AF: And it’s unique to you.
NB: It’s the holy grail of jewelers, technically. Particularly when they start and they are apprentice jewelers and wherever they work, setting pieces for, this is the most difficult. It’s crazy what it takes. It’s a combination of jewelry work and lapidary work, which is cutting the stones. We are only able to produce a handful of pieces every year with rubies and…
AF: How much time goes into this piece?
NB: Production on a piece like that would be maybe a year. Because – and this is true for other pieces -- although they are all trained the same way, we do find very, very subtle differences in the way the jewelers work. If you want the piece to be really beautiful, you can’t have several jewelers working on the same. There would be slight differences. The difference in working with one stone versus all the stones -- you need the feel of the same hand. That’s why it’s so time consuming. There’s no way to scale. You can’t spread the work to different jewelers, different work. You need just one guy to do all the lapidary work and then a jeweler for all the metal work.
AF: I love how everything moves, it’s very nice.
NB: There’s an idea of poetry, which is very, very important. And an idea of whimsy.
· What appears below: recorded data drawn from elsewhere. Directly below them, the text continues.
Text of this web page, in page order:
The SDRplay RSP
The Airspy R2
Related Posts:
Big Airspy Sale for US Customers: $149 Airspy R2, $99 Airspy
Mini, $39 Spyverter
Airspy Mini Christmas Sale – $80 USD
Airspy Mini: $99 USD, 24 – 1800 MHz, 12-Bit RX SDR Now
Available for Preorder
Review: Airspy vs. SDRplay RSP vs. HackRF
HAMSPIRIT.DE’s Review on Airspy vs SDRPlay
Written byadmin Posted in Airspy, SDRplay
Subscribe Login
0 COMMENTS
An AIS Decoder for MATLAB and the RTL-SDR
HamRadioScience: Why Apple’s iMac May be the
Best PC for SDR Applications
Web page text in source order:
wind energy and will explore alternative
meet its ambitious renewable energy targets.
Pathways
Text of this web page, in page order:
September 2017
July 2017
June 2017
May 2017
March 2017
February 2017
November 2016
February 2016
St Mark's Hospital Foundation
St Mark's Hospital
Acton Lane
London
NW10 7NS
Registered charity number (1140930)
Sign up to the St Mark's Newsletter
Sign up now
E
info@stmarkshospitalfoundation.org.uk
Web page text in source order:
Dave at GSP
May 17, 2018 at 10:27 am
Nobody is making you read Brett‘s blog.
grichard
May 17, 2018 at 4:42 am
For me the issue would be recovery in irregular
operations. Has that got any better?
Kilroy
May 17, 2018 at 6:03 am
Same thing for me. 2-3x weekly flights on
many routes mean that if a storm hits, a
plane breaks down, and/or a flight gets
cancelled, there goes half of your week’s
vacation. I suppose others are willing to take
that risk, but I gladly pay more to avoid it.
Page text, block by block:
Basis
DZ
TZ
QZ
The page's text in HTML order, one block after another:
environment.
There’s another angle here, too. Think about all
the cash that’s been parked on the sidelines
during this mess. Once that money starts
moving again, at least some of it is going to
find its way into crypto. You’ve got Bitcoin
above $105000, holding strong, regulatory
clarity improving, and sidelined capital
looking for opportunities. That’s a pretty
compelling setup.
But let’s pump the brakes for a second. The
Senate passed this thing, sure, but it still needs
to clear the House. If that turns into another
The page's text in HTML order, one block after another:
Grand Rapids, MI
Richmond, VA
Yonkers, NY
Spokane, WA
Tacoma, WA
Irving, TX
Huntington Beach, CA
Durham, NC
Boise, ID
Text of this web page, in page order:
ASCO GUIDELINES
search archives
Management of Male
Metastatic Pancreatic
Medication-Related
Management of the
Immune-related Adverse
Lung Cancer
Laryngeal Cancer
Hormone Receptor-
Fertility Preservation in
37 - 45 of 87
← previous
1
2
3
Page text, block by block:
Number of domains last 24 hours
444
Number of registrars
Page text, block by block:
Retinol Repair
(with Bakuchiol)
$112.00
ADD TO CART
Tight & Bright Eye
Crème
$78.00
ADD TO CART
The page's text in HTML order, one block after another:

AF: It seems that literary references are very important to all of the collections?
NB: Yes, very much so.
AF: I'm a big reader.
NB: I like collections inspired by cities or places or art sometimes, but it’s much more difficult not to be... I love that [literature] and I think that’s kind of interesting in terms of reference. When you start working with paintings, with shapes and definitions, it’s much more difficult to get out of it. Whereas text, it’s very visual and you can get all the designers and everybody really relying on the same vision, but yet they will all have their own interpretations. So I find it a great source of inspiration because…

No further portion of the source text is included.